What is expected
In the entries below, find the line with "Web page text" and transcribe it and every line after it exactly, through the last line, without pictures.

Extracted material

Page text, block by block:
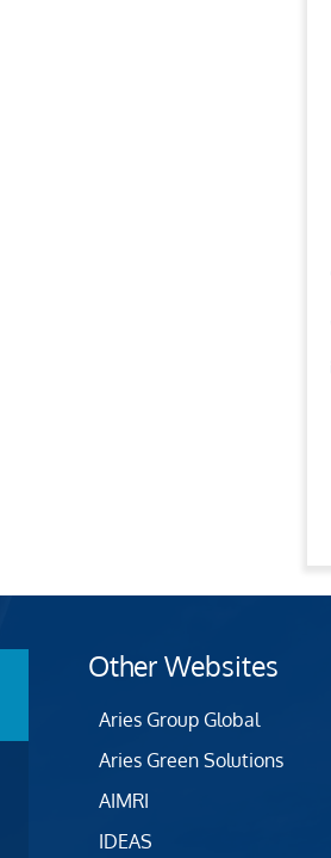
Other Websites
Aries Group Global
Aries Green Solutions
AIMRI
IDEAS
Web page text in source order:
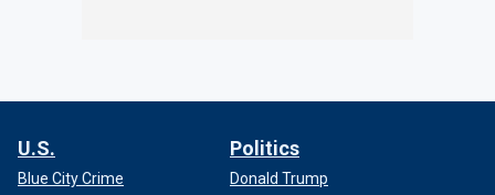
U.S.
Blue City Crime
Politics
Donald Trump
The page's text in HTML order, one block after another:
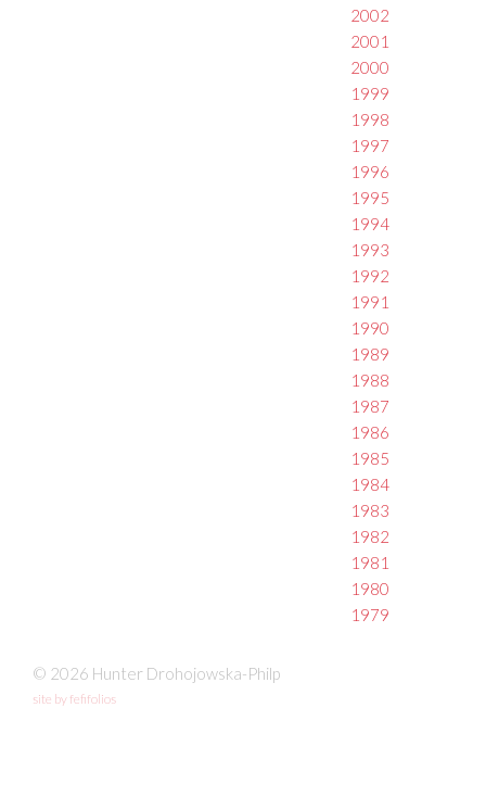
2002
2001
2000
1999
1998
1997
1996
1995
1994
1993
1992
1991
1990
1989
1988
1987
1986
1985
1984
1983
1982
1981
1980
1979
© 2026 Hunter Drohojowska-Philp
site by fefifolios

Expected answer
Web page text in source order:
U.S.
Blue City Crime
Politics
Donald Trump
The page's text in HTML order, one block after another:
2002
2001
2000
1999
1998
1997
1996
1995
1994
1993
1992
1991
1990
1989
1988
1987
1986
1985
1984
1983
1982
1981
1980
1979
© 2026 Hunter Drohojowska-Philp
site by fefifolios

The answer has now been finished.